Möglicherweise kam es also zum Kurseinbruch, weil die Börse Mytheresas Marktplatz-Modell nicht überzeugt hat. Es ist halt nicht das von Farfetch & Co. Hinter dem „Curated Platform Model“ steht der Versuch, den Distributionszielen der Markenpartner zu entsprechen, ohne den Kuratierungsanspruch aufzugeben, auf dem Mytheresas Markenversprechen basiert. Die Münchner wählen wie bisher die zur Zielgruppe passenden Artikel der Markenpartner aus und verkaufen sie über ihre Plattform. Man ordert nicht Monate im Voraus, sondern bedient sich aus den aktuellen Retail-Kollektionen und wird damit nachlieferfähig. Die Ware bleibt stets Eigentum der Lieferanten. Statt Umsatz wird am Ende eine Provision verbucht. Langfristig sollen bis zu 35% des Volumens über die Curated Platform abgewickelt werden.

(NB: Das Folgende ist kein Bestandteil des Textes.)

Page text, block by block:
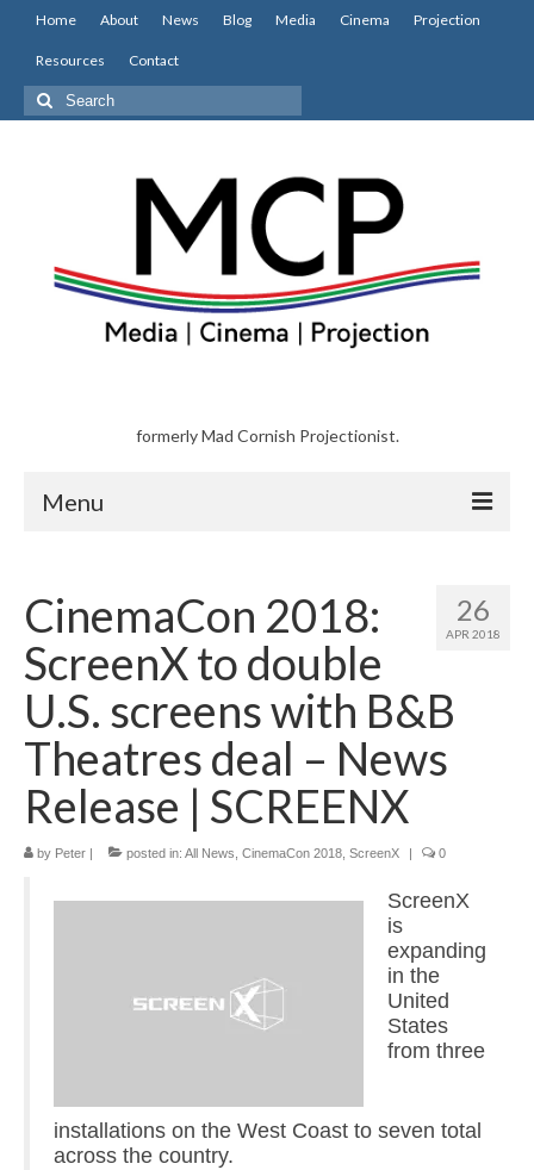
Home About News Blog Media Cinema Projection
Resources Contact
Search
for:
formerly Mad Cornish Projectionist.
Menu
About
News
Blog
Media
Cinema
Projection
Resources
26
APR 2018
CinemaCon 2018:
ScreenX to double
U.S. screens with B&B
Theatres deal – News
Release | SCREENX
by Peter | posted in: All News CinemaCon 2018 ScreenX | 0
ScreenX
is
expanding
in the
United
States
from three
installations on the West Coast to seven total
across the country.

Es ist ein interessantes Hybrid-Modell, das Mytheresa da versucht. Offen ist, wie die Lieferanten darauf reagieren. Werden sie sich auf ein solches Vermittlungsgeschäft einlassen, bei dem sie nicht das letzte Wort über das Sortiment, aber das volle Risiko haben? Welche der rund 200 Marken werden mitspielen? Wird das für alle Beteiligten ein Zusatzgeschäft oder nur für Mytheresa? Weil bislang reguläres Wholesale-Business durch diese modifizierte Form von Kommissionsgeschäft ersetzt wird? Wie konsequent wird der Einkauf wirklich noch kuratieren? Wird man die Schleusen öffnen für interessierte Marken, die zu kaufen den Buyern vorher nicht in den Sinn gekommen wäre? Oder am Ende Ware durchwinken, die ein Lieferant gerne verkaufen möchte, die aber streng besehen nicht zum Mytheresa-Sortiment passt? Schließlich kostet die ja nichts mehr, verspricht aber Provision.
Sieht man mal von solchen Detailfragen ab: Als Multilabelanbieter muss man auch im Netz seine eigene Marke pflegen. Dazu gehören mit Blick auf die Zielgruppe zusammengestellte Sortimente. Statt mit heute bereits vielfach größeren Plattformen in den Ring zu steigen, hat sich Mytheresa für einen eigenen Weg entschieden.